Anaphylactic Reactions: A few patients receiving Prograf injection have experienced anaphylactic reactions. Although the exact cause of these reactions is not known, other drugs with castor oil derivatives in the formulation have been associated with anaphylaxis in a small percentage of patients. Because of this potential risk of anaphylaxis, Prograf injection should be reserved for patients who are unable to take Prograf capsules.
Patients receiving Prograf injection should be under continuous observation for at least the first 30 minutes following the start of the infusion and at frequent intervals thereafter. If signs or symptoms of anaphylaxis occur, the infusion should be stopped. An aqueous solution of epinephrine should be available at the bedside as well as a source of oxygen.
Pure Red Cell Aplasia: Cases of pure red cell aplasia (PRCA) have been reported in patients treated with tacrolimus.
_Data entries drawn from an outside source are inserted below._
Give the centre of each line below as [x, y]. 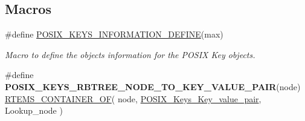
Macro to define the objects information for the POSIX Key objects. [130, 54]
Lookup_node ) [34, 110]
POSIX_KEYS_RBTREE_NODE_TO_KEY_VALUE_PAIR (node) [153, 86]
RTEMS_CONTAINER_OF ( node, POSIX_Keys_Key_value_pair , [133, 98]
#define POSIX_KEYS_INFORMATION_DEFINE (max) [114, 34]

A mechanism for tacrolimus-induced PRCA has not been elucidated. All patients reported risk factors for PRCA such as parvovirus B19 infection, underlying disease, or concomitant medications associated with PRCA. If PRCA is diagnosed, discontinuation of Prograf should be considered.
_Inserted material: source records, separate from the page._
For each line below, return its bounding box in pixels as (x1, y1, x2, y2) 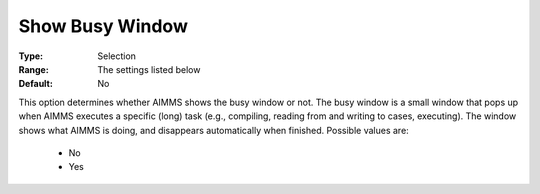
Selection (97, 50, 137, 62)
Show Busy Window (18, 15, 189, 37)
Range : (18, 63, 49, 75)
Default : (18, 78, 54, 90)
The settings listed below (97, 63, 201, 75)
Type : (18, 50, 44, 62)

Use with CYP3A4 Inhibitors and Inducers Including Those That Prolong QT: Co-administration with strong CYP3A4-inhibitors (e.g., telaprevir, boceprevir, ritonavir, ketoconazole, itraconazole, voriconazole, clarithromycin) and strong inducers (e.g., rifampin, rifabutin) is not recommended without adjustments in the dosing regimen of tacrolimus and subsequent close monitoring of tacrolimus whole blood trough concentrations and tacrolimus-associated adverse reactions.
Early and frequent continued monitoring of tacrolimus blood levels within the first few days of co-administration, as well as monitoring for renal function, for QT prolongation with ECG, and for other side effects is strongly recommended when co-administered with CYP3A4 inhibitors (see INTERACTIONS). Use of tacrolimus with amiodarone has been reported to result in increased tacrolimus whole blood concentrations with or without concurrent QT prolongation.
Use with herbal preparation: Herbal preparations containing St. John's wort (Hypericum perforatum) should be avoided when taking tacrolimus due to the risk of interactions that lead to decrease in blood concentrations of tacrolimus and reduced clinical effect of tacrolimus (see INTERACTIONS).